New look: Developer Pursues $150M Project to Win the Cool Springs Talent War

June 9, 2017

From the Nashville Business Journal: Sitting in a new five-story office building in suburban Cool Springs, real estate developer Brian Leary said the "car-driven, single-use suburban office park is a dinosaur whose days are numbered."

So Leary is striving to create the polar opposite on a nearby 23-acre site. The $150 million Bigby development stands among a growing crop of mixed-use projects aiming to transplant an urban setting into suburban Williamson County. The region's longtime corporate headquarters hub ranks as the fastest-growing county in the state — and posted the fastest job growth in the nation in 2016, more than quadruple the national average.

As planned, Bigby will feature an 11-story office building with 280,000 square feet of top-grade Class A space, as well as 330 apartments, 15 for-sale townhomes, a 200-room boutique hotel, about 30,000 square feet of restaurants and retail, and a 12-acre park. The project occupies one corner of the epicenter of a development boom playing out on our Williamson Watch development map. We're talking about the intersection of Carothers Parkway and McEwen Drive, which is the same crossroads as the $1 billion-plus Ovation development [where Mars Petcare is moving its U.S. headquarters] and the Franklin Park office campus Spectrum | Emery Inc. is creating.

"I believe the 21st century will be about a war for talent.
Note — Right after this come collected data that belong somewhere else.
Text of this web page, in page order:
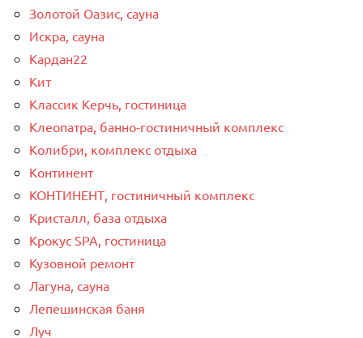
Золотой Оазис, сауна
Искра, сауна
Кардан22
Кит
Классик Керчь, гостиница
Клеопатра, банно-гостиничный комплекс
Колибри, комплекс отдыха
Континент
КОНТИНЕНТ, гостиничный комплекс
Кристалл, база отдыха
Крокус SPA, гостиница
Кузовной ремонт
Лагуна, сауна
Лепешинская баня
Луч
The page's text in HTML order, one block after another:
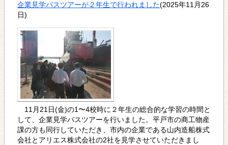
企業見学バスツアーが２年生で行われました(2025年11月26
日)
11月21日(金)の1〜4校時に２年生の総合的な学習の時間と
して、企業見学バスツアーを行いました。平戸市の商工物産
課の方も同行していただき、市内の企業である山内造船株式
会社とアリエス株式会社の2社を見学させていただきまし

If you can't respond to what that talent is demanding, you'll be left on the sidelines," said Leary, president of the commercial and mixed-use division of Charlotte-based Crescent Communities.

"That talent is demanding a commercial community for their lifestyle. I'll be the first to admit, our Nine and Ten Corporate Centre buildings are not driving millennials to race to work. They're just a business address. ... We did not want to do another office park. We've talked to the major employers down here, and they all say that this is what they're missing. They're asking for amenities, for a walkable environment, for places they can easily get to for lunch."
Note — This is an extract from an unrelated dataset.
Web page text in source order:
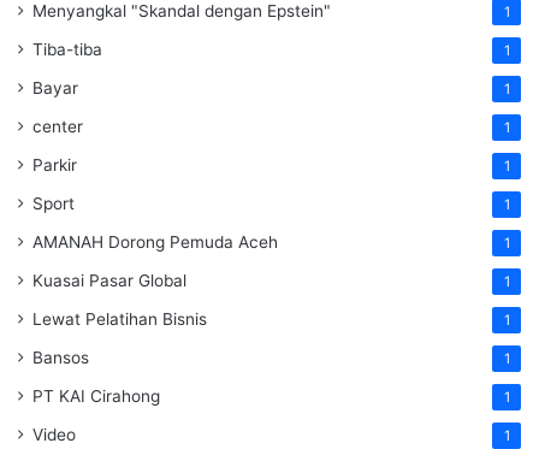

Leary's interview on Friday occurred as Crescent began publicizing the new version of the project to drum up interest from prospective office tenants. Leary first disclosed Crescent's plans in fall 2016. This spring, the city of Franklin approved zoning for the property.

Financing is not finalized at this stage. Leary said Crescent is confident in its equity sources, and for many projects at this stage, construction loans from banks wouldn't yet be in place. Leary said he plans to sell part of the property to a hotel developer for that proposed 200-room boutique hotel.
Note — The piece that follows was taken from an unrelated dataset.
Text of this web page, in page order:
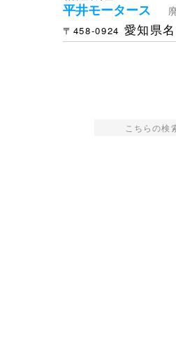
平井モータース
〒458-0924 愛知県
こちらの

Crescent is aiming to start site work toward the end of next year, by which point the company expects its newly opened Two Greenway Centre office building nearby to be fully leased or close to it. Leary said that timeline creates room to generate "pre-leasing" traction for Bigby, though he said Crescent may decide to start construction without tenants in-hand. Crescent will seek about $35 per square foot to lease the office space, Leary said, a rate that represents the very top of where the Cool Springs market is today.

As of now, Bigby would open in 2021, Leary said. Crescent named the development for the Bigby-Cannon limestone formation located under much of this region.

Crescent is very familiar with this region. The company has been developing here for nearly 20 years; Pat Emery ran Crescent's local operation before the Great Recession struck and the company's debt load forced executives to file for bankruptcy protection in order to restructure. Crescent held onto this particular site and adjoining land, where the company has developed a couple of office buildings and two apartment complexes. About 1,000 people live in those two complexes combined, Leary said.

"This is a legacy site for us," Leary said. And it was one Crescent had targeted for traditional suburban office buildings, before switching gears.

"It would have been buildings 13 and 14 for us," Leary said. "And now, people coming out of the '90s-era buildings here, many of which we built, are prime prospects [for Bigby]."